SOURCE DATA
"""

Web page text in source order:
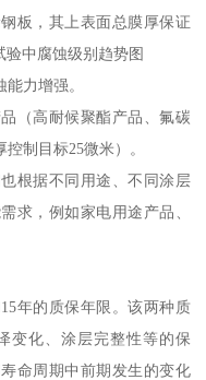
板，其上表面总膜厚保证
验中腐蚀级别趋势图
力增强。
（高耐候聚酯产品、氟碳
制目标25微米）。
根据不同用途、不同涂层
求，例如家电用途产品、
年的质保年限。该两种质
变化、涂层完整性等的保
命周期中前期发生的变化
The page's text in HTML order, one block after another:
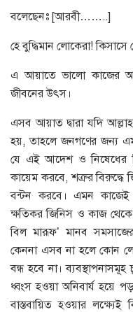
বলেছেনঃ [আরবী……..]
হে বুদ্ধিমান লোকেরা!
এ আয়াতে ভালো কাজের
জীবনের উৎস।
এসব আয়াত দ্বারা যদি
হয়, তাহলে জনগণের জন্য
যে এই আদেশ ও নিষেধের
কায়েম করবে, শত্রুর বিরুদ্ধে
বন্টন করবে। এমন
ক্ষতিকর জিনিস ও কাজ
বিল মারূফ’ মানব
কেননা এসব না হলে কোন
বন্ধ হবে না।
ধ্বংস হওয়া অনিবার্য হয়ে
বাস্তবায়িত হওয়ার লক্ষ্যেই
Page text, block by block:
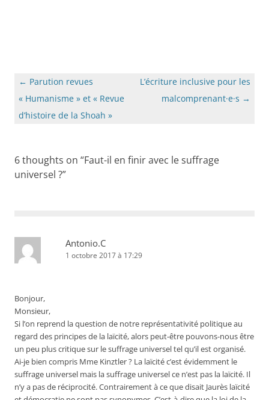
Navigation
des
articles
← Parution revues
« Humanisme » et « Revue
d’histoire de la Shoah »
L’écriture inclusive pour les
malcomprenant·e·s →
6 thoughts on “Faut-il en finir avec le suffrage
universel ?”
Antonio.C
1 octobre 2017 à 17:29
Bonjour,
Monsieur,
Si l’on reprend la question de notre représentativité politique au
regard des principes de la laïcité, alors peut-être pouvons-nous être
un peu plus critique sur le suffrage universel tel qu’il est organisé.
Ai-je bien compris Mme Kinztler ? La laïcité c’est évidemment le
suffrage universel mais la suffrage universel ce n’est pas la laïcité. Il
n’y a pas de réciprocité. Contrairement à ce que disait Jaurès laïcité
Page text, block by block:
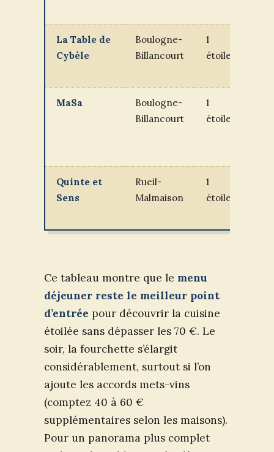
La Table de
Cybèle
Boulogne-
Billancourt
1
étoile
MaSa
Boulogne-
Billancourt
1
étoile
Quinte et
Sens
Rueil-
Malmaison
1
étoile
Ce tableau montre que le menu
déjeuner reste le meilleur point
d’entrée pour découvrir la cuisine
étoilée sans dépasser les 70 €. Le
soir, la fourchette s’élargit
considérablement, surtout si l’on
ajoute les accords mets-vins
(comptez 40 à 60 €
supplémentaires selon les maisons).
Pour un panorama plus complet
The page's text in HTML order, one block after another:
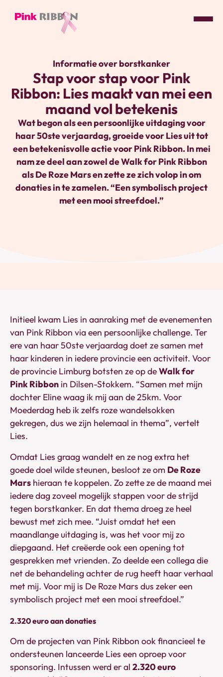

"""

WHAT YOU HAVE TO DO
Repeat, line for line and exactly, the material from its first line through the line that contains "কেননা এসব না হলে কোন", both ends included; no pictures belong in the copy.

ANSWER BOX
Web page text in source order:
板，其上表面总膜厚保证
验中腐蚀级别趋势图
力增强。
（高耐候聚酯产品、氟碳
制目标25微米）。
根据不同用途、不同涂层
求，例如家电用途产品、
年的质保年限。该两种质
变化、涂层完整性等的保
命周期中前期发生的变化
The page's text in HTML order, one block after another:
বলেছেনঃ [আরবী……..]
হে বুদ্ধিমান লোকেরা!
এ আয়াতে ভালো কাজের
জীবনের উৎস।
এসব আয়াত দ্বারা যদি
হয়, তাহলে জনগণের জন্য
যে এই আদেশ ও নিষেধের
কায়েম করবে, শত্রুর বিরুদ্ধে
বন্টন করবে। এমন
ক্ষতিকর জিনিস ও কাজ
বিল মারূফ’ মানব
কেননা এসব না হলে কোন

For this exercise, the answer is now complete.